・5. この病気は遺伝するのですか
肺気腫は遺伝する病気ではありません。
しかし、きわめて稀にα1アンチプロテアーゼ欠損症と呼ばれる遺伝病のために若年性肺気腫になる人がいます。
この病気は遺伝性家族性の疾患であり遺伝子の欠陥のためにアンチプロテアーゼの一つであるα1アンチプロテアーゼと呼ばれる蛋白質をつくることができません。
そのため、肺内ではプロテアーゼが優位になりやすく、若年性肺気腫を起こしてきます。この場合も喫煙者であるか否かが発症年齢と深く関わっており、喫煙本数が多いほど早くに発症し病気の進行も早まります。
欧米では肺気腫患者全体の1~3%がこのα1アンチプロテアーゼ欠損症によるものと推定されていますが、本邦ではきわめて稀でありこれまでに日本全国でわずかに10数家系で見つかっているだけです。

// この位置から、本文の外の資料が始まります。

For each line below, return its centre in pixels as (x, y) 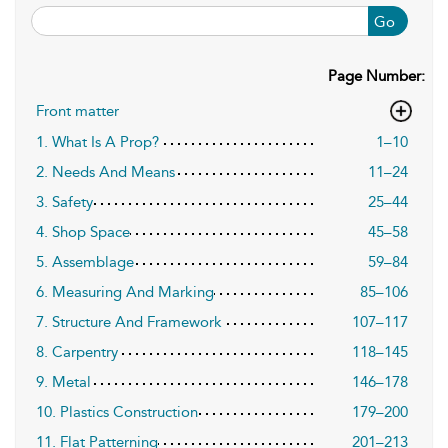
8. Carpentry (77, 352)
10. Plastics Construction (117, 412)
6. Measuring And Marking (125, 292)
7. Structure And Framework (129, 322)
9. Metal (63, 382)
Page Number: (376, 76)
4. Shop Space (83, 232)
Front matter (77, 111)
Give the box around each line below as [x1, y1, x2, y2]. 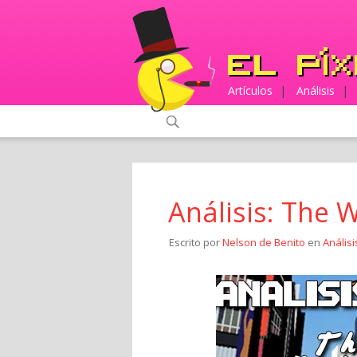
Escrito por [169, 235, 222, 249]
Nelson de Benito [222, 235, 305, 249]
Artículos [228, 83, 273, 98]
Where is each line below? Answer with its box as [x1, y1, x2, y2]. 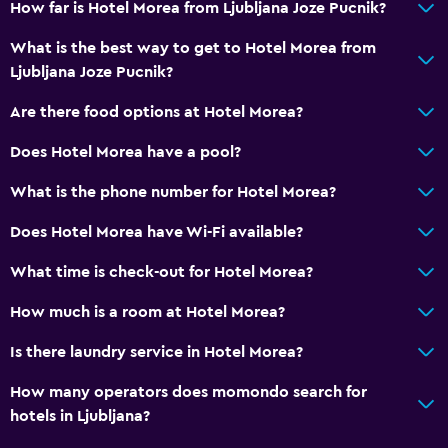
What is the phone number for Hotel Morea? [10, 183, 336, 200]
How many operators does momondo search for [10, 383, 367, 400]
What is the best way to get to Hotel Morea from [10, 39, 376, 56]
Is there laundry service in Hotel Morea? [10, 343, 303, 360]
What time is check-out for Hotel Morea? [10, 263, 313, 280]
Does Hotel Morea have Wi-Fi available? [10, 223, 303, 240]
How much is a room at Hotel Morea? [10, 303, 285, 320]
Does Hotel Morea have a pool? [10, 143, 241, 160]
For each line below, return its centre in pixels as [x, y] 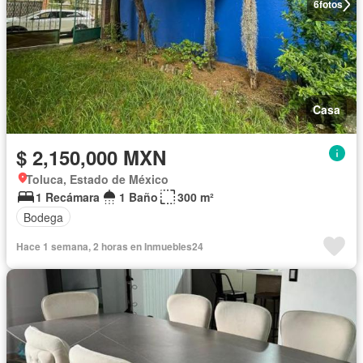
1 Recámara [68, 197]
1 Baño [139, 197]
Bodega [43, 217]
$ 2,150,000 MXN [91, 158]
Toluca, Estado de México [97, 179]
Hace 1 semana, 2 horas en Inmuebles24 [110, 247]

血中α1アンチプロテアーゼ値が正常である他の大多数の肺気腫患者では、これまでに遺伝子異常は見つかっていません。
また、父親が肺気腫であれば必ず子供も肺気腫になるというような強い遺伝性はありません。
しかし、肺気腫患者の家族や親戚にはやはり肺気腫患者が多いという報告や肺気腫患者の子供では肺の働きを詳しく調べると若いときからわずかな異常をもっている人が多いという調査結果もあります。

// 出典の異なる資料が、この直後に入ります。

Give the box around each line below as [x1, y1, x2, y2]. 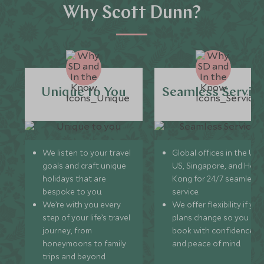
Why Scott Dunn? [63, 5, 201, 23]
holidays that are [42, 173, 107, 184]
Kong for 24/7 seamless [172, 173, 260, 184]
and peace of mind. [172, 238, 242, 249]
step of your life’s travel [42, 212, 131, 223]
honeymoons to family [42, 238, 127, 249]
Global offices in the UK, [172, 147, 263, 158]
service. [172, 186, 200, 197]
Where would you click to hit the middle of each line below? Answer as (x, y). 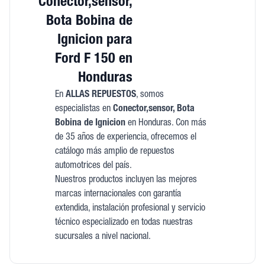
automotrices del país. (93, 166)
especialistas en (84, 109)
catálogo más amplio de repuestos (114, 152)
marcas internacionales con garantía (118, 195)
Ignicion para (95, 41)
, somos (150, 95)
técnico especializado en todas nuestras (124, 223)
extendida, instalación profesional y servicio (130, 209)
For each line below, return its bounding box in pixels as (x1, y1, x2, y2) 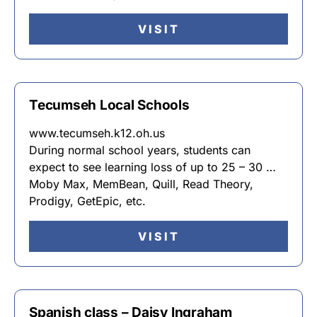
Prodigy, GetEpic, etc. (29, 194, 146, 208)
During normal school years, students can (29, 143, 250, 157)
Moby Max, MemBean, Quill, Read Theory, (29, 177, 253, 191)
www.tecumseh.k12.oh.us (29, 126, 165, 140)
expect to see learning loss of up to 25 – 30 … (29, 160, 276, 174)
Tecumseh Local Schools (29, 97, 190, 113)

このような調査結果は、家族で共通にもっていた外因(たとえば家族が皆喫煙者であったり、あるいは自分はタバコを吸わなくとも間接的に家族の吸ったタバコの煙を吸っていることなど)によって説明される可能性もあるため、この疾患は遺伝すると決めつける理由にはなりません。
しかし、タバコを吸った場合の肺気腫の起こりやすさといった体質が、ある程度親から子へ受け継がれている可能性はあるでしょう。
6. この病気ではどのような症状がおきますか
この病気の主な症状は体を動かしたときに生ずる息切れです。
多くの肺気腫患者は比較的高齢になってから発症するために歩行したり軽い運動などで息切れに気づいても単に高齢のためと考えて医療機関を受診せずにいて結局診断が遅れることが多いのです。
病気の進行とともにこの息切れは徐々に悪くなり、ひどくなると、日常のちょっとした体の動きですらつらくなります。
喫煙者であることが圧倒的に多いこともあって、慢性的に少量の咳・痰がみられる人が多いのですが、息切れの程度と咳・痰の程度は必ずしも平行しません。
また、咳・痰がないからと言ってこの病気ではないと考えることはできません。一方、慢性気管支炎を合併しているときには、年中たくさんの痰を排出することもあります。呼吸がひゅーひゅーする感じを訴えることもありますが、気管支喘息の発作とは異なり気管支拡張薬の吸入をしても完全に元のように楽になることはありません。
風邪をひいたり、それをこじらせて気管支炎・肺炎を併発すると、この病気に特有な機能障害である息を吐き出す力がうんと弱まるため、息切れは一段と強くなります。